Generalize XSLT2.0 scripts to extract genealogy data from webpages
A lot of people post family histories on the Web. Although there are millions of such webpages, most are generated by one of about 50 different "genealogy->HTML" generators. Each generator uses a consistent HTML tag layout, so it is possible to extract the original genealogy data (names, dates, and places) from the webpages generated by a specific generator using an XSLT script.
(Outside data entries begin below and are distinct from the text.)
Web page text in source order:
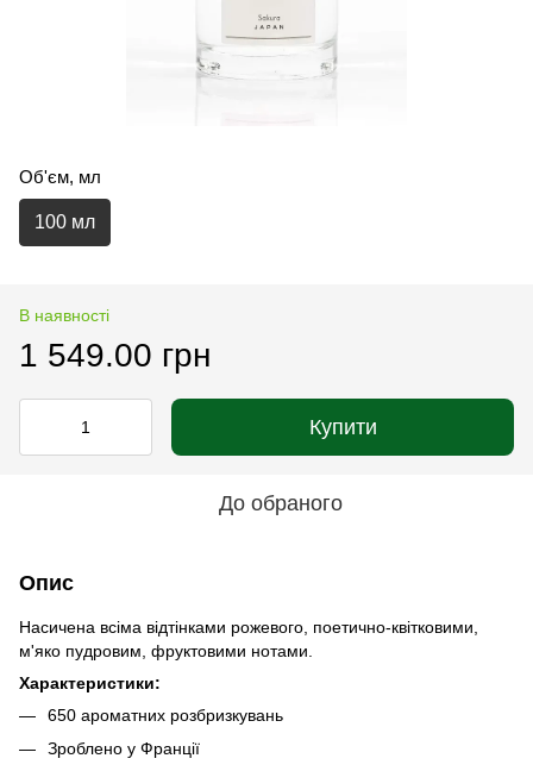
Об'єм, мл
100 мл
В наявності
1 549.00 грн
Купити
До обраного
Опис
Насичена всіма відтінками рожевого, поетично-квітковими,
м'яко пудровим, фруктовими нотами.
Характеристики:
650 ароматних розбризкувань
Зроблено у Франції

We currently have first-cut XSLT scripts for each of the 50 generators. The problem is, as we apply the scripts to newly-identified pages we notice problems where the scripts need to be generalized to properly extract the data from the new pages. As we find problems running the scripts on new pages over the next several months, we will give you the scripts that need fixing along with the pages they break on, as well as pages that they don't break on and should continue to work on. We want you to generalize the scripts so that they properly extract data from the new pages as well as the old pages. The scripts are written in XSLT2 and can be run using Saxon 8 (an open-source XSLT2 processor).
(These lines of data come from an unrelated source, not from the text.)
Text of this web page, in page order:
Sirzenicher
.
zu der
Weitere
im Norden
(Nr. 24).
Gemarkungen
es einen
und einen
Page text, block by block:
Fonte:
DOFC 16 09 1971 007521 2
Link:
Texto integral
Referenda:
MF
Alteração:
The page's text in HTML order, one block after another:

We expect this project to require approximately 300 person-hours. We plan to hire 3-4 people to work on it and to complete it in the next 3 months.
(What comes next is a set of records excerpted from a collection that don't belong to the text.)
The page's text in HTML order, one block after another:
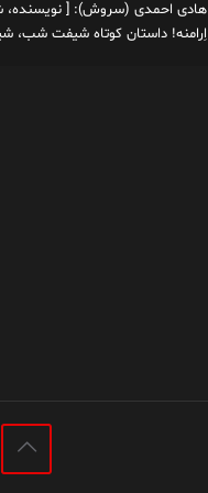
اِرامنه! داستان کوتاه شیفت شب،
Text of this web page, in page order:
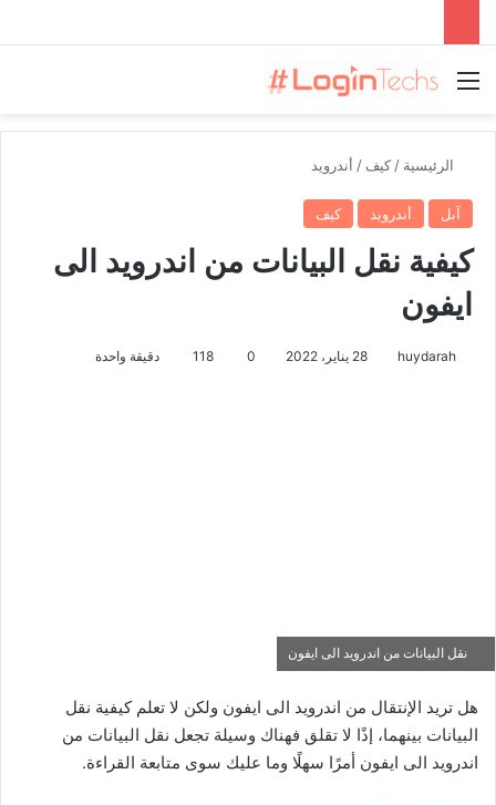
القائمة
الرئيسية /كيف / أندرويد
آبل أندرويد كيف
كيفية نقل البيانات من اندرويد الى
ايفون
huydarah 28 يناير، 2022 0
118 دقيقة واحدة
نقل البيانات من اندرويد الى ايفون
هل تريد الإنتقال من اندرويد الى ايفون ولكن لا تعلم كيفية نقل
البيانات بينهما، إذًا لا تقلق فهناك وسيلة تجعل نقل البيانات من
اندرويد الى ايفون أمرًا سهلًا وما عليك سوى متابعة القراءة.

We therefore expect you to be able to spend a minimum of 8 hours/week on the project from now until August.
Pay is $15/hr, plus bonuses for quick work.
Attached is a sample problem where an XSLT script doesn't properly extract all of the data from a particular XML document. We provide this problem so that you can understand the type of work that is expected and so that we can evaluate your XSLT2 skills. Please submit your solution to this problem along with a summary of your qualifications.
The project is work-for-hire, so we will own the scripts and the changes you make to them.